Research goals

The Berényi Lab is committed to advance our understanding in how the healthy or diseased brain works. To progress toward our mission we focus on four main areas.

 

  1. We perform RESEARCH using cutting edge methods to answer the intriguing state-of-the-art questions of fundamental neuroscience and the pathophysiology of certain brain related disorders. We understand the superiority of collaborative research over isolated laboratories, thus we continuously seeking for potent collaborators. To help the neuroscience communities we declare an open-access policy in our laboratory. We gratefully offer our datasets, scripts or tools to other laboratories for free of charge. We also happily invite researchers from other laboratories to visit us to get know each other, and to exchange knowhow and ideas.
  2. We also invest our resources to DEVELOP NEW METHODS and TOOLS to enrich the inventory of modern neuroscience. We do this to readdress the open questions of brain research with more details or from a different perspective. We also search for alternative therapeutic approaches.
  3. We encourage undergraduate and graduate students to join our research team by offering an interdisciplinary, cutting-edge TRAINING ENVIRONMENT, as well as COURSES AND JOURNAL CLUBS where they may gain an insight in the theoretical background of the research projects being performed, and can acquire the skill needed to work with our experiemntal models. Students may also get hands-on tutorials to build basic electronic circuits, or to analyze their data.
  4. We support OUTREACH PROGRAMS to deliver the new results and success stories of our laboratory to the general public. We do this by issuing media releases, and by participating in conferences or other events organized for the broader audience.

 

Our research focuses currently on the following main fields:

  1. We are investigating the possible therapeutic effects of Transcranial Electrical Stimulation (TES) on epileptic seizures. Particularly, we plan to develop a focused stimulation protocol both in time and space to interact only with the desired brain areas within an appropriate time-frame.
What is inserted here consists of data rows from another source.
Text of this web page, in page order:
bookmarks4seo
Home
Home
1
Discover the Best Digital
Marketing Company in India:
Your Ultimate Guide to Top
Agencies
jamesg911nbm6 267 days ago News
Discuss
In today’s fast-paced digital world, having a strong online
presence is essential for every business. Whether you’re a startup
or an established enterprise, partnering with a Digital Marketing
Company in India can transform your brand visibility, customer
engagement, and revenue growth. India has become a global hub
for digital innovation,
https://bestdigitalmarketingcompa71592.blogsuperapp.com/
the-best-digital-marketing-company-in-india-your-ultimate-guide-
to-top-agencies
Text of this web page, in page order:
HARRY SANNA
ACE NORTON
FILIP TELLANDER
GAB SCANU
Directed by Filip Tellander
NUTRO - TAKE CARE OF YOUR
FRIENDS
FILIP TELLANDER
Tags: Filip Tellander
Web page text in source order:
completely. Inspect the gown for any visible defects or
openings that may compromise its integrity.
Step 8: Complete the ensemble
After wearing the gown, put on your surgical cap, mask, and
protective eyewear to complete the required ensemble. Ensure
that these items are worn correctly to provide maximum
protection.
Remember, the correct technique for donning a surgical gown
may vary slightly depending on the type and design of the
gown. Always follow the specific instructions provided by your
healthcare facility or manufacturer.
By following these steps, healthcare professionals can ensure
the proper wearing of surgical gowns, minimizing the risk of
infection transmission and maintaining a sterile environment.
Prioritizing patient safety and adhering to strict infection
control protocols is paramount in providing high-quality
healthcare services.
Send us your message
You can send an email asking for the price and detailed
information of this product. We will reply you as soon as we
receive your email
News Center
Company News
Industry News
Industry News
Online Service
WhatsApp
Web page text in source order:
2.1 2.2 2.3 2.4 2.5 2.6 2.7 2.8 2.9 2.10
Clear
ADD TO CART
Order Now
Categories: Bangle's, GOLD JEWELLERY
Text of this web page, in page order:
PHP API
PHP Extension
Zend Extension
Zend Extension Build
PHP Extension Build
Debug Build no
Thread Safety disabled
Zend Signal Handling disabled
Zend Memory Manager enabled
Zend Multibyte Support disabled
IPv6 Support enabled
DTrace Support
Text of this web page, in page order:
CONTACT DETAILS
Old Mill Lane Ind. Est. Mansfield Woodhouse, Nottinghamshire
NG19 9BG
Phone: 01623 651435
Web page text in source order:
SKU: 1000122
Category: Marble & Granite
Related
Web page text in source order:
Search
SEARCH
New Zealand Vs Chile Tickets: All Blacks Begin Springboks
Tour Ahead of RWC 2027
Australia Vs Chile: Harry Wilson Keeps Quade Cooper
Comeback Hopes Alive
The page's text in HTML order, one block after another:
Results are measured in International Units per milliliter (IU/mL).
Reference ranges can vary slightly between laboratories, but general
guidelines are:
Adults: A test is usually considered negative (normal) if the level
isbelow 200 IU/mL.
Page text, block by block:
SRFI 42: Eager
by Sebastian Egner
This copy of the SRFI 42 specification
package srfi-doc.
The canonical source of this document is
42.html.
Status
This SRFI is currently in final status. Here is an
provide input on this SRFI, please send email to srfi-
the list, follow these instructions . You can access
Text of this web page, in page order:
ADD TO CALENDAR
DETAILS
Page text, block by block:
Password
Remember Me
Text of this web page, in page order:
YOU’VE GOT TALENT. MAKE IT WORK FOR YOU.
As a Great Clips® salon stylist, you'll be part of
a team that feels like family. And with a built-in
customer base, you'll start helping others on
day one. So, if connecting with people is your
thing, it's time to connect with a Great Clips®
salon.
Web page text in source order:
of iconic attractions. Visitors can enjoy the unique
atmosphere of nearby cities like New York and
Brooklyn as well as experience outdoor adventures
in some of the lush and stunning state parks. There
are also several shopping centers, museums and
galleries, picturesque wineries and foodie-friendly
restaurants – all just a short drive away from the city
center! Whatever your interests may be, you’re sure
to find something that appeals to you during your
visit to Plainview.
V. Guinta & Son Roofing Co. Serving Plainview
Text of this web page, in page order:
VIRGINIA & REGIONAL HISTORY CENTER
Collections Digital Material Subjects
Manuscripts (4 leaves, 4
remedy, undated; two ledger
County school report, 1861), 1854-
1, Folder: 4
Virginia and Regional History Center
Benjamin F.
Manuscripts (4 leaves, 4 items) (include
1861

To determine the appropriate focal points of stimulation, we investigate the internal dynamics of neural networks involved in seizure generation. We do this by performing a throughout analysis of networks on microscopic and mesoscopic scale with extremely high spatial and temporal resolution.
  2. We are developing a closed-loop, implantable seizure suppressor device that continuously monitors the patterns of brain activity, and delivers electrical pulses in order to terminate any occurring seizures. We are hoping to translate our laboratory-stage experimental results into clinical trials within a few years.
  3. In order to increase the spatial resolution and scale of our recording techniques we are working on increasing the channel count and recording site density on our silicon electrodes. To make a data-connection between these interfaces and the recording computer hardware, which doesn’t constrain the free behavior of our experimental models, we are seeking for high performance data-compression methods and wireless data transmission solutions.
  4. In the field of fundamental science we are focusing on the role of hippocampus and related circuitries (included striatum) in memory formation and spatial navigation. We pay special interest to the role of sensory information in this field.